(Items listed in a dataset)
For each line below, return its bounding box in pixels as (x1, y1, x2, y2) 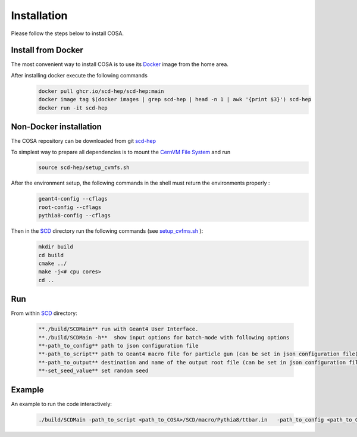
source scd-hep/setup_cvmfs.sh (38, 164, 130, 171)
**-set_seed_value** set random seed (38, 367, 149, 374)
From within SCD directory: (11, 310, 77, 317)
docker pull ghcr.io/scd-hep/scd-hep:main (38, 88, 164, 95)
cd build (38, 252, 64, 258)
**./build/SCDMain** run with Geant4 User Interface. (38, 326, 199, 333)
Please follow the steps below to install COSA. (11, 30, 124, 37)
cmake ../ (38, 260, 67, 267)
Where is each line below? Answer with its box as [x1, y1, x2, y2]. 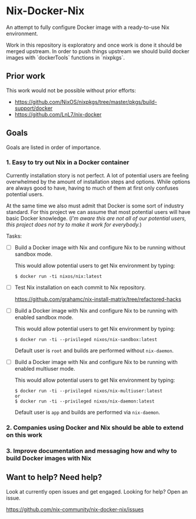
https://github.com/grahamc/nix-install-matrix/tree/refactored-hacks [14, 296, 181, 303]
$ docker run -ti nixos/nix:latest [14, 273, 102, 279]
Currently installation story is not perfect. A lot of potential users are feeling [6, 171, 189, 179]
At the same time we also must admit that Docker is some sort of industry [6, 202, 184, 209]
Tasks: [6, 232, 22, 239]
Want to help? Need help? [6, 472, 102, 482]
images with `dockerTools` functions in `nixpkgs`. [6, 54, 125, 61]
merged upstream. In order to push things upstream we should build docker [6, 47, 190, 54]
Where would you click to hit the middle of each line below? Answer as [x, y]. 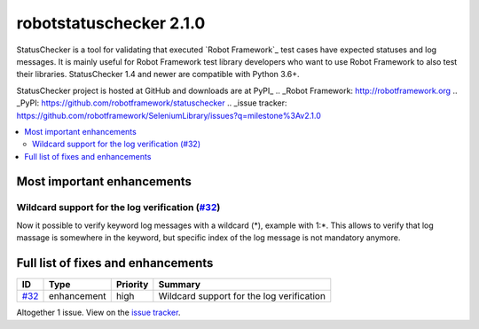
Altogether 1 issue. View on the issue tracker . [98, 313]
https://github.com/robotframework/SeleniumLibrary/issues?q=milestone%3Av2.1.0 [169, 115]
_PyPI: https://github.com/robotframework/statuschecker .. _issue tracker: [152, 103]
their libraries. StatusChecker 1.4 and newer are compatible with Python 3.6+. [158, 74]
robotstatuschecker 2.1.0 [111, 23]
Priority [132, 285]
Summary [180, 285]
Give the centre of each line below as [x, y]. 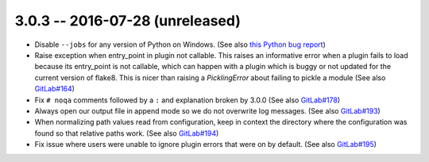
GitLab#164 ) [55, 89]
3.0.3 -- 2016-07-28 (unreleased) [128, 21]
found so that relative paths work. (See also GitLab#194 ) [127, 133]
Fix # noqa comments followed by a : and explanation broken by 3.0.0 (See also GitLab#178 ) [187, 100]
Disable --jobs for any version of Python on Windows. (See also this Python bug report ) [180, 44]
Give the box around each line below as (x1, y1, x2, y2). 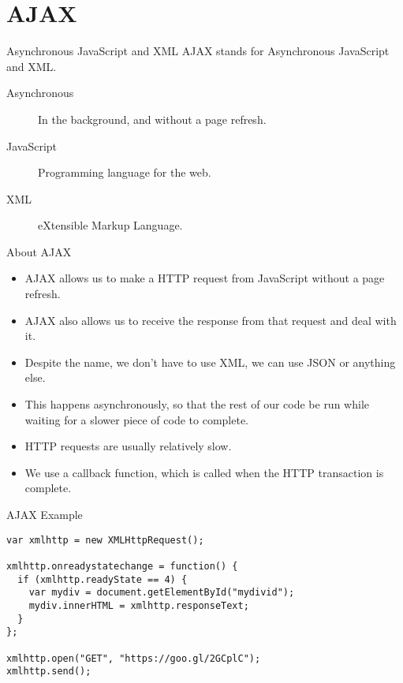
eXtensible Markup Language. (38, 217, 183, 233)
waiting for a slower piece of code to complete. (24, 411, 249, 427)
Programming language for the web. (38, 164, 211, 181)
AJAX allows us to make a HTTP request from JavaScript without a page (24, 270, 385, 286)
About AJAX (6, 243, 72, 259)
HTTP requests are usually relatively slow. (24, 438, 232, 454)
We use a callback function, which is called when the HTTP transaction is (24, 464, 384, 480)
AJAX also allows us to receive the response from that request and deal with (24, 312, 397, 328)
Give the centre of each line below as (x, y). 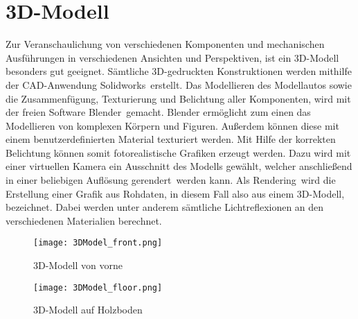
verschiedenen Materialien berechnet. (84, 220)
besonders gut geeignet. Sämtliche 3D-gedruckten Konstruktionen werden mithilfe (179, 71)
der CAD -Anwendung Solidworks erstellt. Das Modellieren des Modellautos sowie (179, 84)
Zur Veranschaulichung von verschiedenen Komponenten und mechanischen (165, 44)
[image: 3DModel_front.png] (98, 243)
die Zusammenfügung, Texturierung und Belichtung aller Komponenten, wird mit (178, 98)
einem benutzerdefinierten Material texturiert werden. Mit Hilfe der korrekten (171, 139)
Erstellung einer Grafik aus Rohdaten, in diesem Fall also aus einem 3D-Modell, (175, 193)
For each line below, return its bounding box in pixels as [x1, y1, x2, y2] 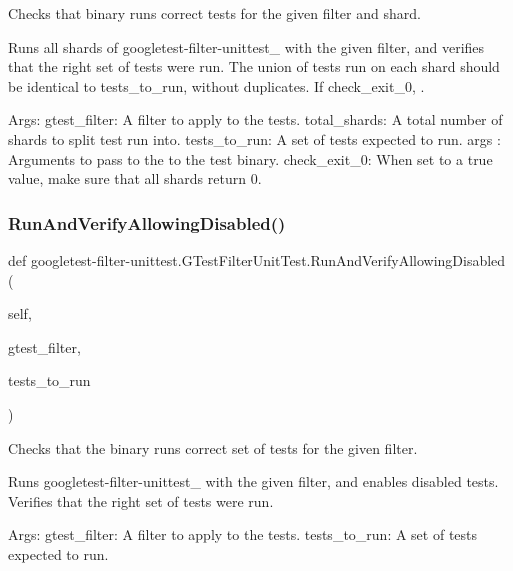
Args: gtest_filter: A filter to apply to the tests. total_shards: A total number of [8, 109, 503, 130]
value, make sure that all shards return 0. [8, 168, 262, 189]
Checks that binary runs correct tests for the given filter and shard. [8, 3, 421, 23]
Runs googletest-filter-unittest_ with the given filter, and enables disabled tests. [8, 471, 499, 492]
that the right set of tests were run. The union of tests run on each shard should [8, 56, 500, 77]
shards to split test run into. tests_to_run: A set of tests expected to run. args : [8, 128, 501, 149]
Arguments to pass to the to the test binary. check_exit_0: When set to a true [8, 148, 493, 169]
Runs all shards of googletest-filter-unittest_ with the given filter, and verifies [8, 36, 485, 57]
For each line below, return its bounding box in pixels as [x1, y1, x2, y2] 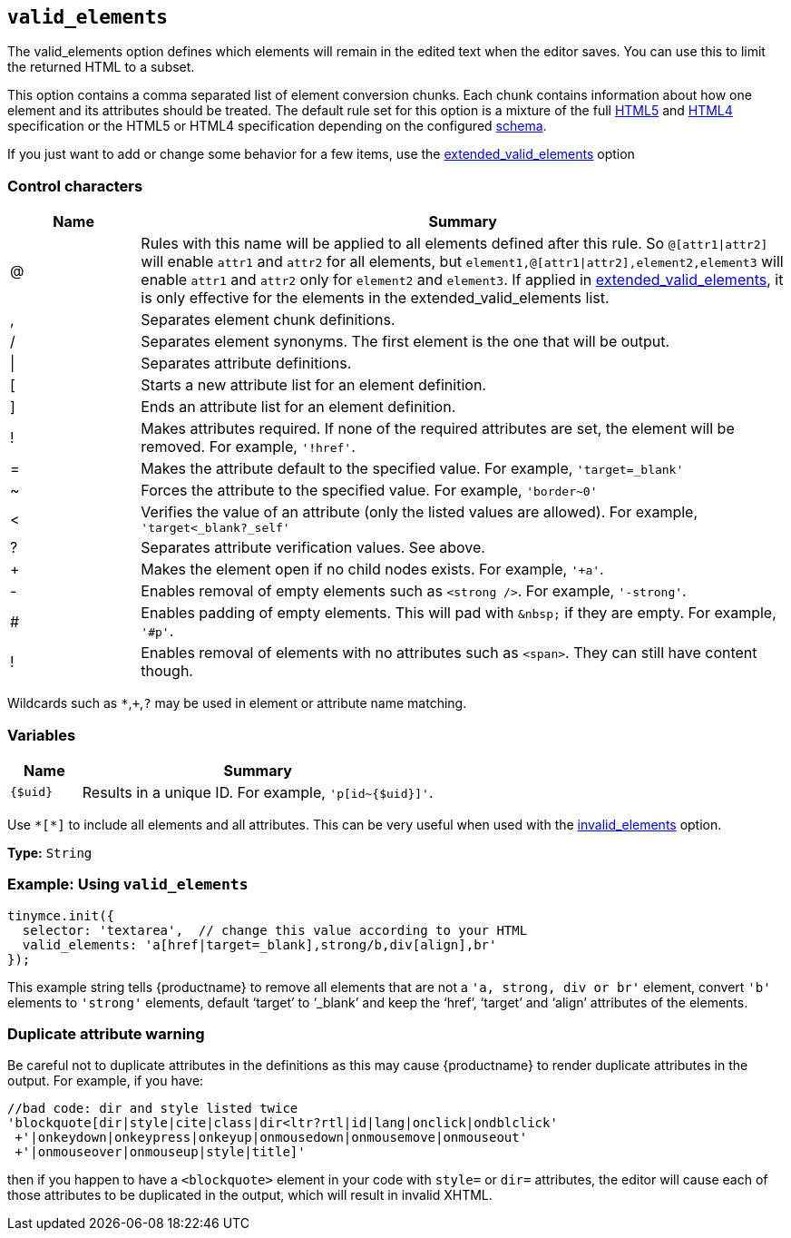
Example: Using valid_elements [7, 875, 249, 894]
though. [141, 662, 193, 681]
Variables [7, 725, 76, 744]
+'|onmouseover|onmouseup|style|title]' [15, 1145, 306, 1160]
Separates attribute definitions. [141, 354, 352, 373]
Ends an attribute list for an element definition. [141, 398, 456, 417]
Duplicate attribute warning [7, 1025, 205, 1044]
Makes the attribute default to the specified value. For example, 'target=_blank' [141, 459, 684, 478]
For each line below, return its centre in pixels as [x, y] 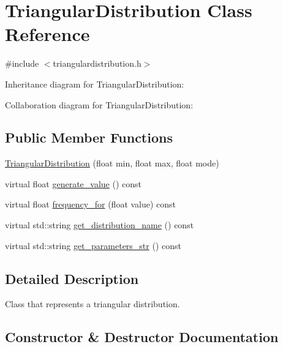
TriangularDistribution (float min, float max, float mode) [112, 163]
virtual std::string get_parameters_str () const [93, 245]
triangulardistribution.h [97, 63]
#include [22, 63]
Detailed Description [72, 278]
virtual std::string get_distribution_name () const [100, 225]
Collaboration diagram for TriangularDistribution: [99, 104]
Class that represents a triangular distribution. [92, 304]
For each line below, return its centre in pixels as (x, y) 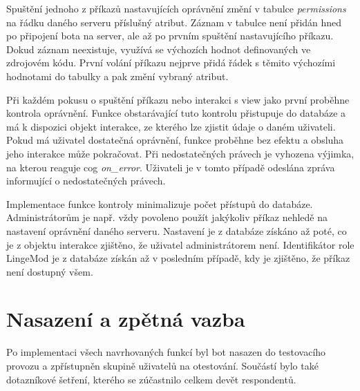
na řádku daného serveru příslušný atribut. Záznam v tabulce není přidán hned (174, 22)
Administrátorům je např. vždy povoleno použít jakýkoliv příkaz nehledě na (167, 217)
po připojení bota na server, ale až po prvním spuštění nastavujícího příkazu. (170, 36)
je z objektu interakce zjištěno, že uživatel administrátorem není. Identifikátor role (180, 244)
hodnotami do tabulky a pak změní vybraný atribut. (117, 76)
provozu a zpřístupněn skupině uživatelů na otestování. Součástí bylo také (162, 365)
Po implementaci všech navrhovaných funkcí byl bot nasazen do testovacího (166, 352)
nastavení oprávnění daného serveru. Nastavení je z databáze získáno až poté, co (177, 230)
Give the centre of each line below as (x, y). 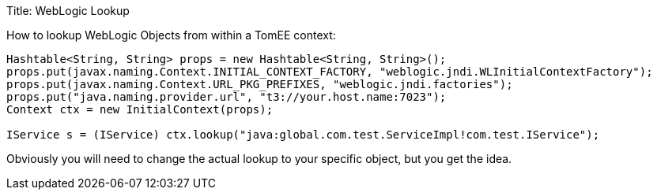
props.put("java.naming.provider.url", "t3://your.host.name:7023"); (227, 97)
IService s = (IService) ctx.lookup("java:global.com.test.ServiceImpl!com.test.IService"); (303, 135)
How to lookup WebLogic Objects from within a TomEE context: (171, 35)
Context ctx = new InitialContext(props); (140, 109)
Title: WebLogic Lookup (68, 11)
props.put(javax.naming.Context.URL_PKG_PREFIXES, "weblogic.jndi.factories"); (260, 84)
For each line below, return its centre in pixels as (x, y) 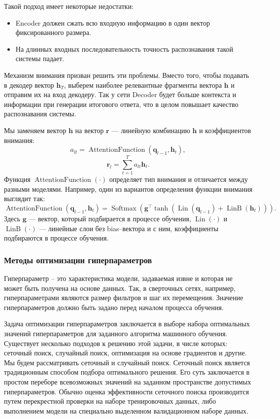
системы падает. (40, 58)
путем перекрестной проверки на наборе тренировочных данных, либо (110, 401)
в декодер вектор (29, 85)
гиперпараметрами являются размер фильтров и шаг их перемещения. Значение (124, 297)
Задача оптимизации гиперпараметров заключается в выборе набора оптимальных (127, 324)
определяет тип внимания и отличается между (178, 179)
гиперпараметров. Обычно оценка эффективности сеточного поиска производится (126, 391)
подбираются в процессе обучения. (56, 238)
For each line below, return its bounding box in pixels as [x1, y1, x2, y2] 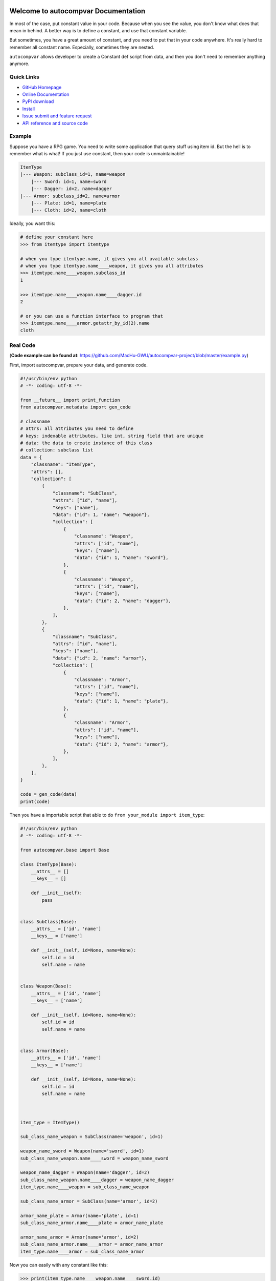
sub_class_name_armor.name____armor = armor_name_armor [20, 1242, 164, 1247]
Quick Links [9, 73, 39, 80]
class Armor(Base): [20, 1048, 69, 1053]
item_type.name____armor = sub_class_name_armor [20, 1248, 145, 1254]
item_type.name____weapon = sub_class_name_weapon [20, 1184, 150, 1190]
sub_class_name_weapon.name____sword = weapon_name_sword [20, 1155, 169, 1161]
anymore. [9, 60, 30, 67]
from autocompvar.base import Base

# [TASK DIRECTIONS]
Give again, exactly as written above, every line from the one holding "AJAX allows us" to the one holding "Erstellung einer Grafik", with both ends kept and the pictures left out.

# [TASK RESPONSE]
AJAX allows us to make a HTTP request from JavaScript without a page (24, 270, 385, 286)
About AJAX (6, 243, 72, 259)
HTTP requests are usually relatively slow. (24, 438, 232, 454)
We use a callback function, which is called when the HTTP transaction is (24, 464, 384, 480)
AJAX also allows us to receive the response from that request and deal with (24, 312, 397, 328)
Give the centre of each line below as (x, y). 
verschiedenen Materialien berechnet. (84, 220)
besonders gut geeignet. Sämtliche 3D-gedruckten Konstruktionen werden mithilfe (179, 71)
der CAD -Anwendung Solidworks erstellt. Das Modellieren des Modellautos sowie (179, 84)
Zur Veranschaulichung von verschiedenen Komponenten und mechanischen (165, 44)
[image: 3DModel_front.png] (98, 243)
die Zusammenfügung, Texturierung und Belichtung aller Komponenten, wird mit (178, 98)
einem benutzerdefinierten Material texturiert werden. Mit Hilfe der korrekten (171, 139)
Erstellung einer Grafik aus Rohdaten, in diesem Fall also aus einem 3D-Modell, (175, 193)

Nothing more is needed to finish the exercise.